I asked what we should be watching for from Couchbase in 2023. They pointed to three things:
Continued push of dev tools and capabilities. “Developer, developer, developer,” said Anderson, channeling Steve Ballmer’s famous chant from years ago.
Continuing to improve total cost of ownership through options such as buying credits or making a bigger commitment to Capella.
A serverless cloud offering.
Cockroach Labs on December 6 premiered an update to its distributed SQL cloud database, CockroachDB 22.2.
One of the highlights is support for user-defined functions, which developers can now use to execute functions within the database rather than in application logic, for improved efficiency. Cockroach admitted it had resisted implementing UDFs, but wisely gave in to customer requests.
This 3-minute video explains UDFs.
The other thing that got my attention was the progress of CockroachDB MOLT, the recently introduced schema conversion tool for database migrations on AWS. The newly added target databases are Oracle, MySQL, and SQL Server.
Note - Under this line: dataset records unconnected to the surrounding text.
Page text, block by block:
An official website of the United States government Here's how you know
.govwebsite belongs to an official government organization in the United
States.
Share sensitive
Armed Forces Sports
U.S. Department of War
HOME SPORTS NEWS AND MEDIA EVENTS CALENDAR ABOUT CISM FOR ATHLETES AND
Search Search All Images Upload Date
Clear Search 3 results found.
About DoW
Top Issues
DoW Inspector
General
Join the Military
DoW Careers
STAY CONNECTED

So it’s now somewhat easier for users to migrate existing databases from those environments to CockroachDB.
You can see all the new features in CockroachDB 22.2 on the company website here.
Yugabyte rolled out v2.17 of its distributed SQL database, YugabyteDB. There are a lot of new features packed into it, including for business continuity, failover, and backups.
Notably, Yugabyte also launched a new program, YugabyteDB Managed Quantum Leap, that offers startups $10,000 in credits towards its managed database service on AWS or Google Cloud. Separately, there’s also a 30-day free trial to YugabyteDB’s managed database service.
These are just some of the latest examples of how cloud database vendors are making it fast and easy for developer teams to get started on their newest platforms, typically for dev, test, and prototype projects.
Zilliz introduced Zilliz Cloud, its new vector database as a service. Potential use cases include image retrieval, video analysis, recommendations, chatbots, and other apps for this kind of unstructured data.
Zilliz is based on Milvus, the open-source vector database for which Zilliz is lead developer. Zilliz Cloud is a commercial, enterprise version of Milvus. Zilliz Cloud is available now on AWS, with MS Azure and Google Cloud to follow.
In August, Zilliz disclosed a $60 million add-on to its Series B funding, bringing its total investments to $113 million. At the same time, Zilliz, which has its roots in China, announced it had opened its headquarters in San Francisco. I look forward to talking to Zilliz founder and CEO Charles Xie sometime soon.
Vectors are long strings of numbers representing documents, images, and other data types. In case you need a refresher, here’s a short blog post I wrote when another vendor, Pinecone Systems, launched last year.
No end in sight for data platform innovation
Finally, here’s some late-breaking news. Microsoft just announced a 10-year partnership with the London Stock Exchange Group to bring together their respective data infrastructure and analytics technologies to co-create solutions and services for financial institutions and markets.
Microsoft sees it as a $5 billion opportunity. The year may be winding down, but it’s not slowing down.